*Problem to solve*: Please reproduce the entries below exactly as they stand, but leave the pictures out.

####

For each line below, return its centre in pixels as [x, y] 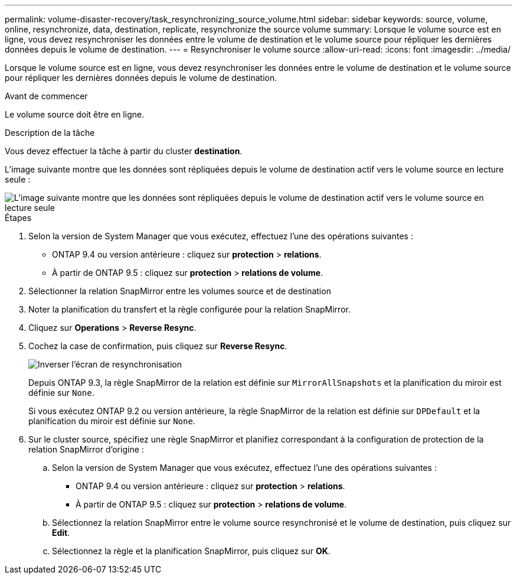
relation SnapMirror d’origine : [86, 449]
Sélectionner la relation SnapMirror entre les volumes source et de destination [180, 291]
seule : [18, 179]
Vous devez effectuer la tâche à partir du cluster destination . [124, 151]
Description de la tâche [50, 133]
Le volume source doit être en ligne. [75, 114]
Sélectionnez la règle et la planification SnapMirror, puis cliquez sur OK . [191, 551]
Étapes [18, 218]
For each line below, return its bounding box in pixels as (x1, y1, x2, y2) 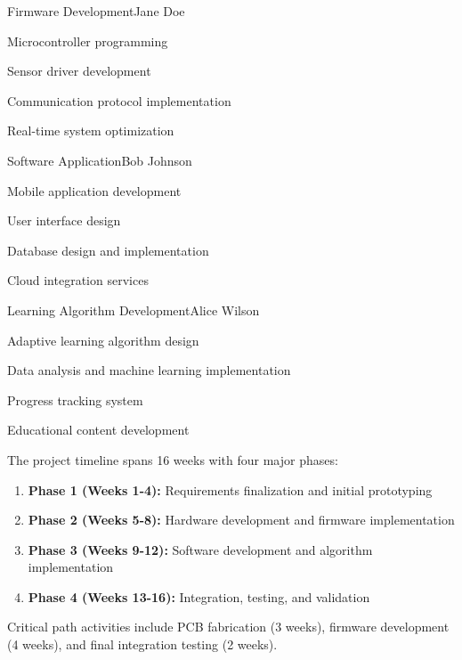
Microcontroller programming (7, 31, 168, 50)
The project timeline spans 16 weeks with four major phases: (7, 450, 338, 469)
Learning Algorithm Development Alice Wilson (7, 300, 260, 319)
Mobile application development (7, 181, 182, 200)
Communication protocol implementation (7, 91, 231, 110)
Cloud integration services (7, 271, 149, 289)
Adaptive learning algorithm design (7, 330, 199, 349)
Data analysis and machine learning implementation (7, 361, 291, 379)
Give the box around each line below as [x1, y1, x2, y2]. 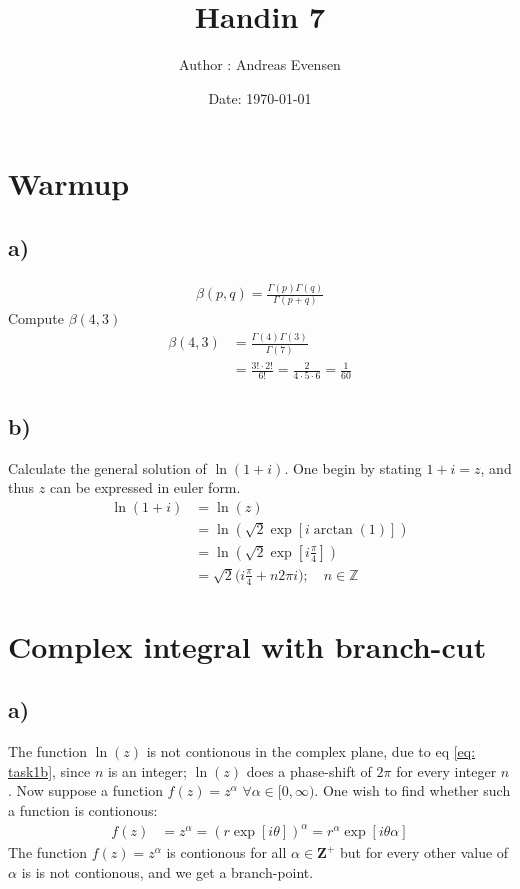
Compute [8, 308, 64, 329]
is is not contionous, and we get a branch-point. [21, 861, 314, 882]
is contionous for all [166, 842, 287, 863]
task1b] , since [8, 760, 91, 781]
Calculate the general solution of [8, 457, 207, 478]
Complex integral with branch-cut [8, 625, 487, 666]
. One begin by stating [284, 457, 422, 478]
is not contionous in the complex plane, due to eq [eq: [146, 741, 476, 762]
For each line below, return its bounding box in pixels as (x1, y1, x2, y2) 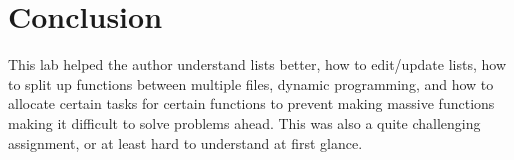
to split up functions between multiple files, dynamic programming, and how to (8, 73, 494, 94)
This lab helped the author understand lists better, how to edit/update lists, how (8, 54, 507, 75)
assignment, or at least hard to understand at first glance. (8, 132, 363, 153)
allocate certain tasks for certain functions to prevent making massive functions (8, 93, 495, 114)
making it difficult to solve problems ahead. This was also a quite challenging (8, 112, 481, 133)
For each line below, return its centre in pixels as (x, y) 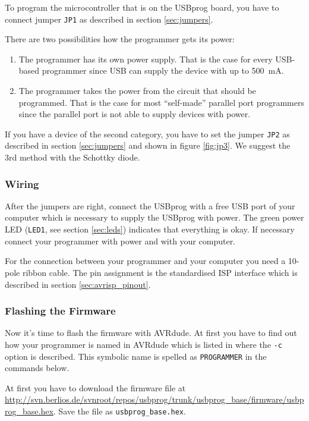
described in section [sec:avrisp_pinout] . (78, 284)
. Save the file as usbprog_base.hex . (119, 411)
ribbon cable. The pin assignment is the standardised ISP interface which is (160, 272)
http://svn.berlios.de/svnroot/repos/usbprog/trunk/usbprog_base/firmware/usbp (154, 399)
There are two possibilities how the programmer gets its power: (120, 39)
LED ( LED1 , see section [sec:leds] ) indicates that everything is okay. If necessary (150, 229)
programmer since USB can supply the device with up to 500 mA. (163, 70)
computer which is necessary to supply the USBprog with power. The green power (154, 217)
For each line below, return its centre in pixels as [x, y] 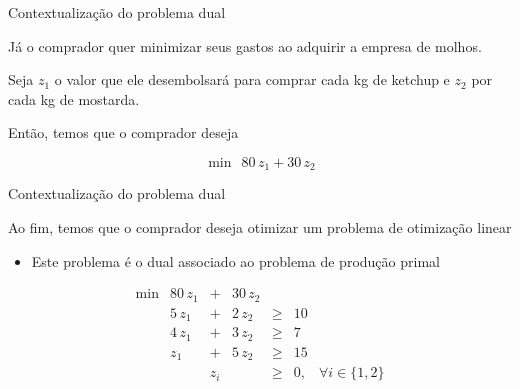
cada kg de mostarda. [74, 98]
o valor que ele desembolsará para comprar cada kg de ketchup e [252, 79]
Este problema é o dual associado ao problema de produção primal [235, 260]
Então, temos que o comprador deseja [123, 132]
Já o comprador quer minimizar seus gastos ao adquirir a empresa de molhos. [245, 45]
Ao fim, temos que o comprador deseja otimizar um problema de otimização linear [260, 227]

####

*Result*:
For each line below, return its centre in pixels as [x, y] 
relation SnapMirror d’origine : [86, 449]
Sélectionner la relation SnapMirror entre les volumes source et de destination [180, 291]
seule : [18, 179]
Vous devez effectuer la tâche à partir du cluster destination . [124, 151]
Description de la tâche [50, 133]
Le volume source doit être en ligne. [75, 114]
Sélectionnez la règle et la planification SnapMirror, puis cliquez sur OK . [191, 551]
Étapes [18, 218]
For each line below, return its bounding box in pixels as (x1, y1, x2, y2) 
Microcontroller programming (7, 31, 168, 50)
The project timeline spans 16 weeks with four major phases: (7, 450, 338, 469)
Learning Algorithm Development Alice Wilson (7, 300, 260, 319)
Mobile application development (7, 181, 182, 200)
Communication protocol implementation (7, 91, 231, 110)
Cloud integration services (7, 271, 149, 289)
Adaptive learning algorithm design (7, 330, 199, 349)
Data analysis and machine learning implementation (7, 361, 291, 379)
Give the box around each line below as [x1, y1, x2, y2]. 
Compute [8, 308, 64, 329]
is is not contionous, and we get a branch-point. [21, 861, 314, 882]
is contionous for all [166, 842, 287, 863]
task1b] , since [8, 760, 91, 781]
Calculate the general solution of [8, 457, 207, 478]
Complex integral with branch-cut [8, 625, 487, 666]
. One begin by stating [284, 457, 422, 478]
is not contionous in the complex plane, due to eq [eq: [146, 741, 476, 762]
For each line below, return its bounding box in pixels as (x1, y1, x2, y2) 
to split up functions between multiple files, dynamic programming, and how to (8, 73, 494, 94)
This lab helped the author understand lists better, how to edit/update lists, how (8, 54, 507, 75)
assignment, or at least hard to understand at first glance. (8, 132, 363, 153)
allocate certain tasks for certain functions to prevent making massive functions (8, 93, 495, 114)
making it difficult to solve problems ahead. This was also a quite challenging (8, 112, 481, 133)
For each line below, return its centre in pixels as (x, y) 
described in section [sec:avrisp_pinout] . (78, 284)
. Save the file as usbprog_base.hex . (119, 411)
ribbon cable. The pin assignment is the standardised ISP interface which is (160, 272)
http://svn.berlios.de/svnroot/repos/usbprog/trunk/usbprog_base/firmware/usbp (154, 399)
There are two possibilities how the programmer gets its power: (120, 39)
LED ( LED1 , see section [sec:leds] ) indicates that everything is okay. If necessary (150, 229)
programmer since USB can supply the device with up to 500 mA. (163, 70)
computer which is necessary to supply the USBprog with power. The green power (154, 217)
For each line below, return its centre in pixels as [x, y] 
cada kg de mostarda. [74, 98]
o valor que ele desembolsará para comprar cada kg de ketchup e [252, 79]
Este problema é o dual associado ao problema de produção primal [235, 260]
Então, temos que o comprador deseja [123, 132]
Já o comprador quer minimizar seus gastos ao adquirir a empresa de molhos. [245, 45]
Ao fim, temos que o comprador deseja otimizar um problema de otimização linear [260, 227]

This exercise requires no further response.